Records from a data source
○ ○ ○

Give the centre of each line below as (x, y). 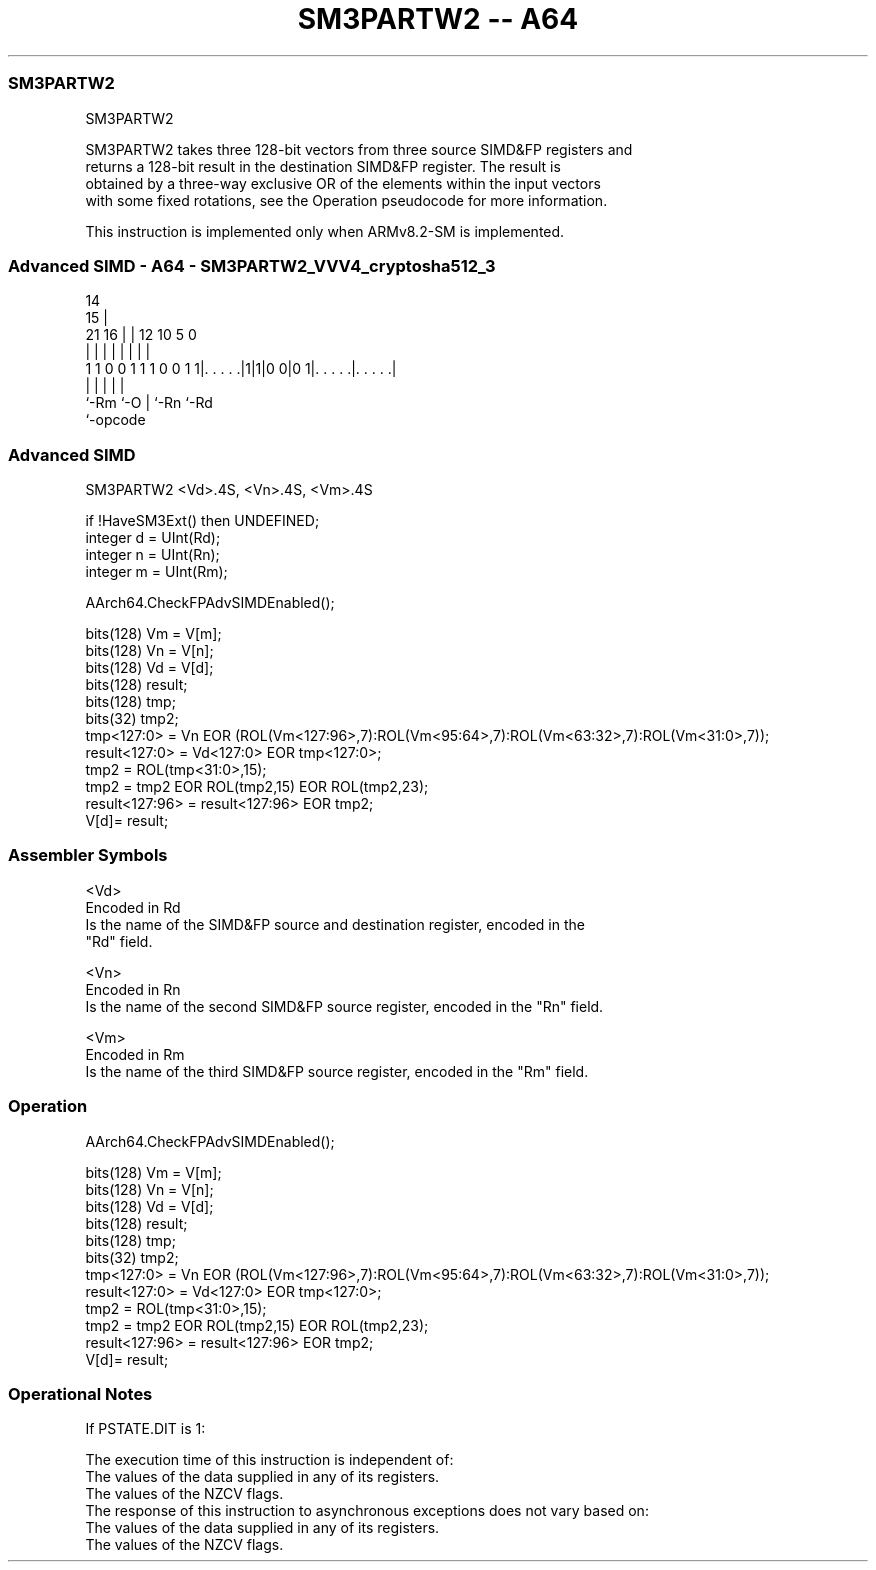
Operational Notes (80, 1393)
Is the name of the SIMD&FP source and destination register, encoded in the (335, 924)
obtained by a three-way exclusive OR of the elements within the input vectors (343, 183)
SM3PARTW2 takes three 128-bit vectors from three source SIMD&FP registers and (359, 149)
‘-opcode (115, 420)
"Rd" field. (119, 941)
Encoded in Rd (133, 907)
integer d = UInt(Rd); (153, 537)
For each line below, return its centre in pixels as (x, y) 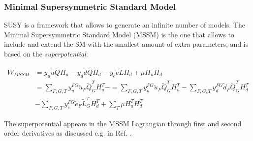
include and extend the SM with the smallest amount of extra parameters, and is (126, 44)
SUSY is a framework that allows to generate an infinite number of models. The (125, 25)
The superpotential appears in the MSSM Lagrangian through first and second (123, 123)
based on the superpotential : (46, 54)
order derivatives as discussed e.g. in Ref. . (68, 133)
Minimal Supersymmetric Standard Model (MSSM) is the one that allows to (119, 34)
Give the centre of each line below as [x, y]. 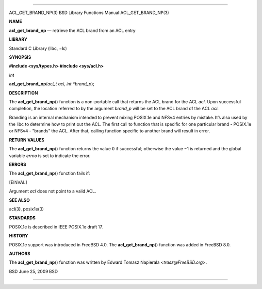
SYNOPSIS [20, 57]
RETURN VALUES [27, 140]
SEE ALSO [19, 200]
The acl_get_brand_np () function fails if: [49, 173]
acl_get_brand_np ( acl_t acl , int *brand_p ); [52, 84]
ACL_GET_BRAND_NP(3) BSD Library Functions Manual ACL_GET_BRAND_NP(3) [89, 13]
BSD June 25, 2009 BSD [33, 271]
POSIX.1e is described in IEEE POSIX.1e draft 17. [56, 227]
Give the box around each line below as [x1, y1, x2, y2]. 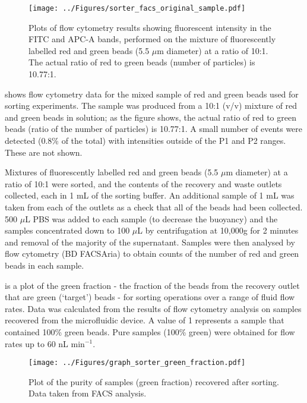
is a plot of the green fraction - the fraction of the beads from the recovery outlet [5, 279, 300, 291]
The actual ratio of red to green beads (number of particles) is [29, 56, 255, 68]
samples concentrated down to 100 [5, 224, 130, 237]
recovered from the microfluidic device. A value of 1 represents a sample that [5, 314, 284, 326]
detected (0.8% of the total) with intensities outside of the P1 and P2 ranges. [5, 134, 286, 146]
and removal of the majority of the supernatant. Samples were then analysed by [5, 235, 295, 248]
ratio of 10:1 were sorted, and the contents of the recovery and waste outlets [5, 177, 282, 190]
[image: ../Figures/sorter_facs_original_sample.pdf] [29, 4, 246, 12]
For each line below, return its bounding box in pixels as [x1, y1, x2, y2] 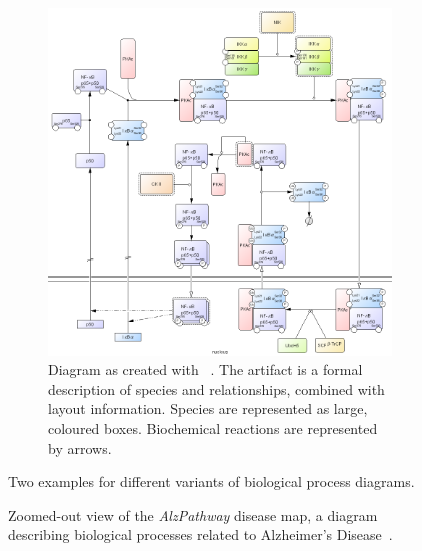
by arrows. [48, 437, 112, 458]
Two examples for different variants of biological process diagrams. [8, 471, 415, 492]
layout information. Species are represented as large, [48, 398, 368, 419]
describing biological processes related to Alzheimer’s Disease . [8, 524, 393, 545]
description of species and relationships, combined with [48, 378, 385, 399]
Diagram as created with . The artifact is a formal [48, 359, 363, 380]
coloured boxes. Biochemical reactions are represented [48, 417, 378, 438]
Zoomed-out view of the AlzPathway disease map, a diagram [8, 504, 378, 525]
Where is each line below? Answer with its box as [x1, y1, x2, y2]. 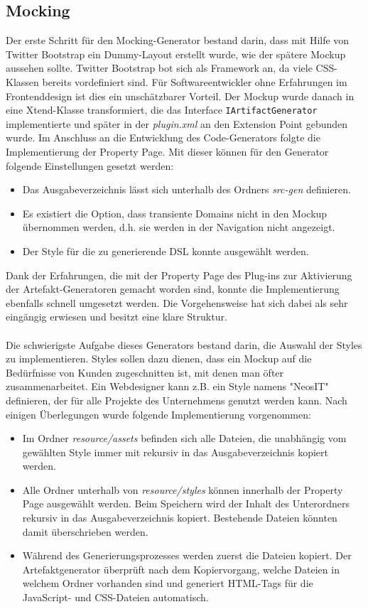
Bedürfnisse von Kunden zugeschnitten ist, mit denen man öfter [6, 365, 284, 379]
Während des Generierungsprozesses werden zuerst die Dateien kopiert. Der [22, 548, 352, 563]
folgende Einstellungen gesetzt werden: [6, 158, 174, 173]
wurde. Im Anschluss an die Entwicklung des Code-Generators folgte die [6, 130, 320, 145]
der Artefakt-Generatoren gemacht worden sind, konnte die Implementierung [6, 281, 340, 296]
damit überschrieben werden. [22, 524, 148, 539]
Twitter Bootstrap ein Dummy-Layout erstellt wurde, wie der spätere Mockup [6, 46, 346, 61]
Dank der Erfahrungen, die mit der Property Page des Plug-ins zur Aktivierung [6, 267, 352, 282]
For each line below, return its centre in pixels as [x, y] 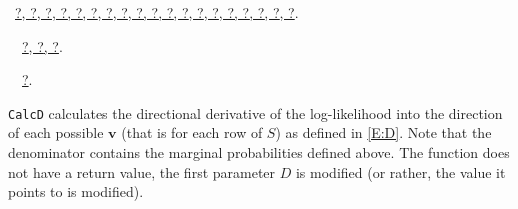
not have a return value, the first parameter [142, 171]
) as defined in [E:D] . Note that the [383, 132]
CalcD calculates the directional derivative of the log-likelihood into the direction [255, 112]
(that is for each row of [192, 132]
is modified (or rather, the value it [400, 171]
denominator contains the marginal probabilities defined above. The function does [259, 152]
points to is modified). [76, 191]
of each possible [56, 132]
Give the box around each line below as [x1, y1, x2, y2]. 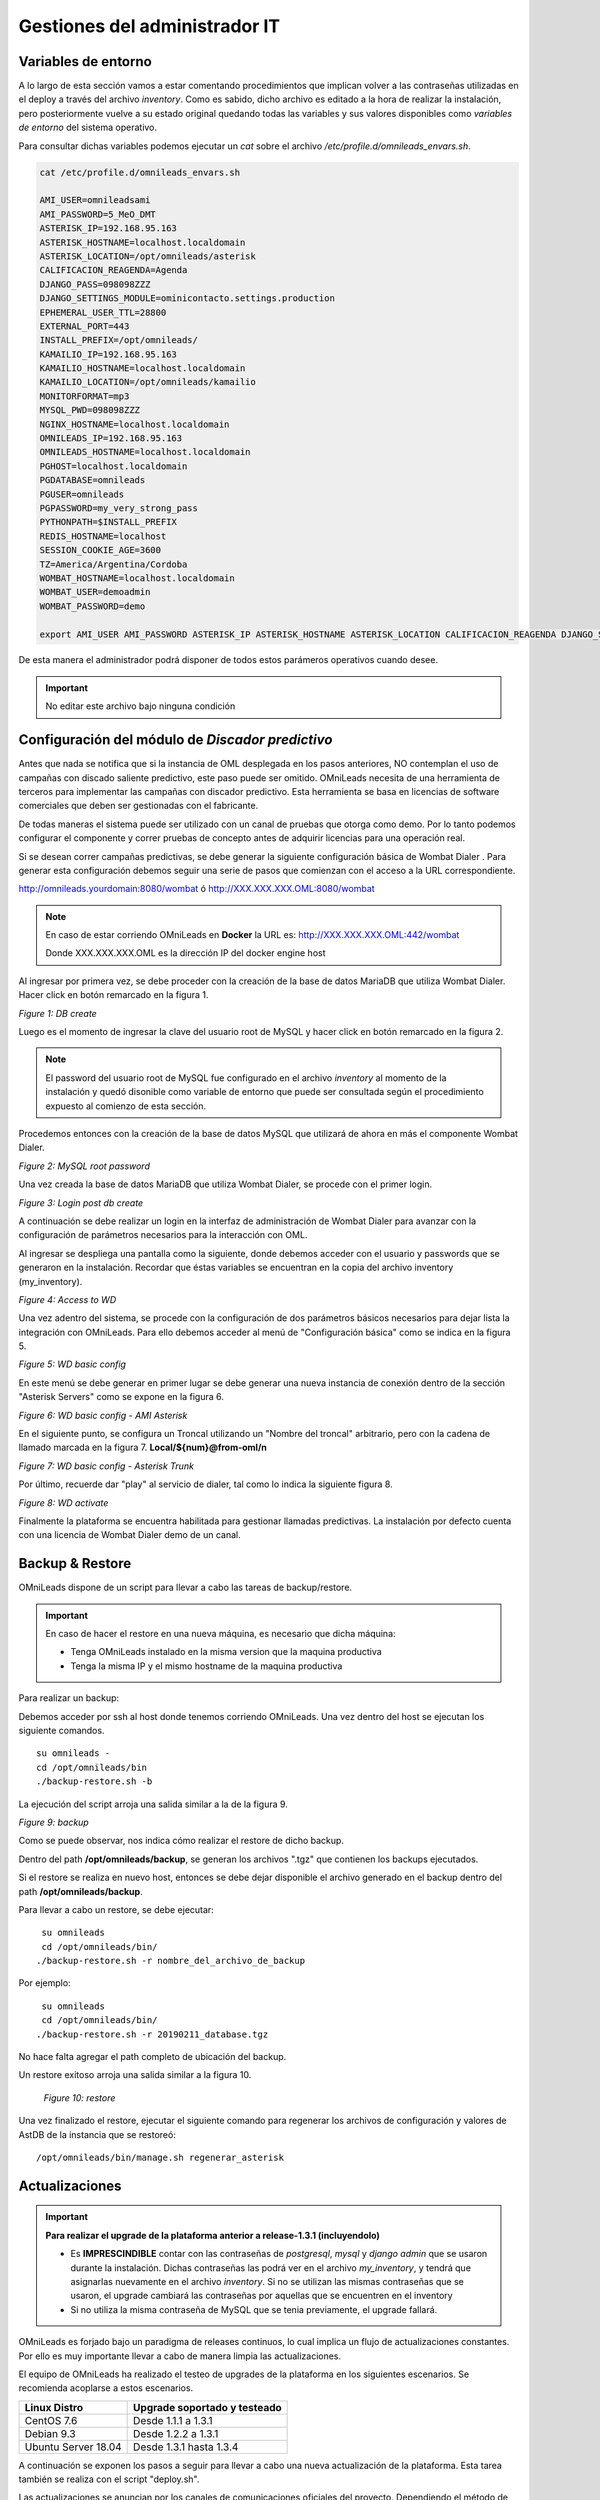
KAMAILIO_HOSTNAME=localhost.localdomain [39, 363, 246, 374]
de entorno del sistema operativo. [18, 121, 158, 134]
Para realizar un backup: [18, 1692, 120, 1704]
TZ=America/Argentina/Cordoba [39, 558, 188, 570]
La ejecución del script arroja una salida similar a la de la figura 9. [18, 1798, 289, 1810]
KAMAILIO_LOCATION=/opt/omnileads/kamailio [39, 376, 257, 388]
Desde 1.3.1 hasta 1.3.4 [133, 2440, 239, 2454]
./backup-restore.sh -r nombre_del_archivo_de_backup [36, 1955, 305, 1967]
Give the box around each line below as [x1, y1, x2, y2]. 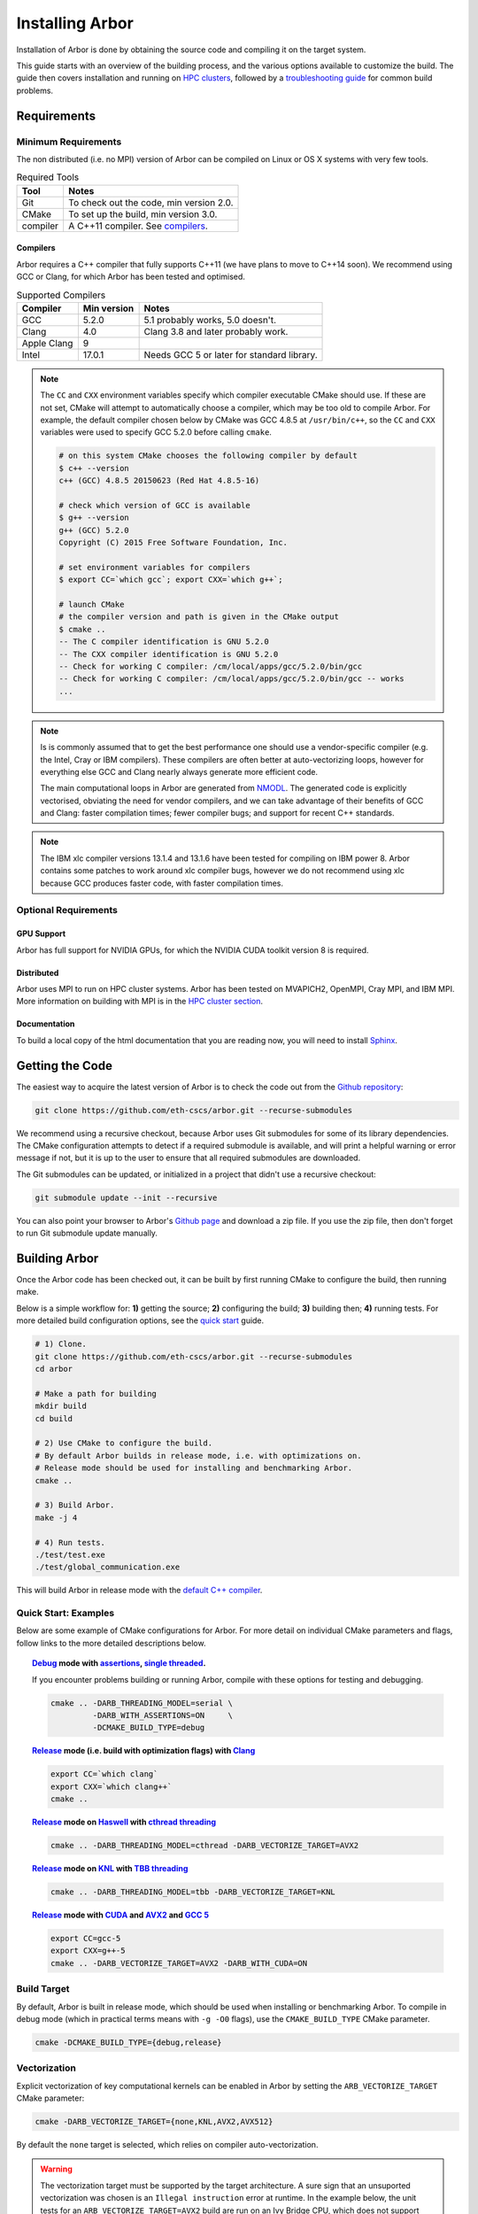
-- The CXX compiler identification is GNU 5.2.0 [58, 649, 279, 659]
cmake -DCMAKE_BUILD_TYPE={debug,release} [35, 2037, 222, 2048]
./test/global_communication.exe [35, 1562, 181, 1572]
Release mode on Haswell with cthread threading [32, 1816, 217, 1828]
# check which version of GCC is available [58, 500, 251, 510]
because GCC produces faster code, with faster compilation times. [40, 878, 283, 888]
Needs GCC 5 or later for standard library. [143, 348, 318, 360]
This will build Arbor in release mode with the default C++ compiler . [16, 1585, 263, 1596]
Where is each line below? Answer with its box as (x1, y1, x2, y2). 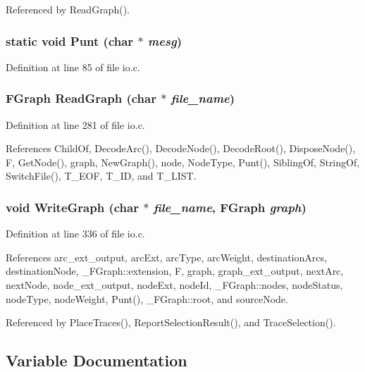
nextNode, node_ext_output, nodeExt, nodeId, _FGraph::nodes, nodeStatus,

○ ○ ○

_Exercise brief:_
"recovered from the" marks the first line to copy, and "of each possible [56, 132]" marks the last. Repeat that stretch above exactly, with no pictures.

_Task output:_
recovered from the microfluidic device. A value of 1 represents a sample that [5, 314, 284, 326]
detected (0.8% of the total) with intensities outside of the P1 and P2 ranges. [5, 134, 286, 146]
and removal of the majority of the supernatant. Samples were then analysed by [5, 235, 295, 248]
ratio of 10:1 were sorted, and the contents of the recovery and waste outlets [5, 177, 282, 190]
[image: ../Figures/sorter_facs_original_sample.pdf] [29, 4, 246, 12]
For each line below, return its bounding box in pixels as [x1, y1, x2, y2] 
by arrows. [48, 437, 112, 458]
Two examples for different variants of biological process diagrams. [8, 471, 415, 492]
layout information. Species are represented as large, [48, 398, 368, 419]
describing biological processes related to Alzheimer’s Disease . [8, 524, 393, 545]
description of species and relationships, combined with [48, 378, 385, 399]
Diagram as created with . The artifact is a formal [48, 359, 363, 380]
coloured boxes. Biochemical reactions are represented [48, 417, 378, 438]
Zoomed-out view of the AlzPathway disease map, a diagram [8, 504, 378, 525]
Where is each line below? Answer with its box as [x1, y1, x2, y2]. 
Bedürfnisse von Kunden zugeschnitten ist, mit denen man öfter [6, 365, 284, 379]
Während des Generierungsprozesses werden zuerst die Dateien kopiert. Der [22, 548, 352, 563]
folgende Einstellungen gesetzt werden: [6, 158, 174, 173]
wurde. Im Anschluss an die Entwicklung des Code-Generators folgte die [6, 130, 320, 145]
der Artefakt-Generatoren gemacht worden sind, konnte die Implementierung [6, 281, 340, 296]
damit überschrieben werden. [22, 524, 148, 539]
Twitter Bootstrap ein Dummy-Layout erstellt wurde, wie der spätere Mockup [6, 46, 346, 61]
Dank der Erfahrungen, die mit der Property Page des Plug-ins zur Aktivierung [6, 267, 352, 282]
For each line below, return its centre in pixels as [x, y] 
not have a return value, the first parameter [142, 171]
) as defined in [E:D] . Note that the [383, 132]
CalcD calculates the directional derivative of the log-likelihood into the direction [255, 112]
(that is for each row of [192, 132]
is modified (or rather, the value it [400, 171]
denominator contains the marginal probabilities defined above. The function does [259, 152]
points to is modified). [76, 191]
of each possible [56, 132]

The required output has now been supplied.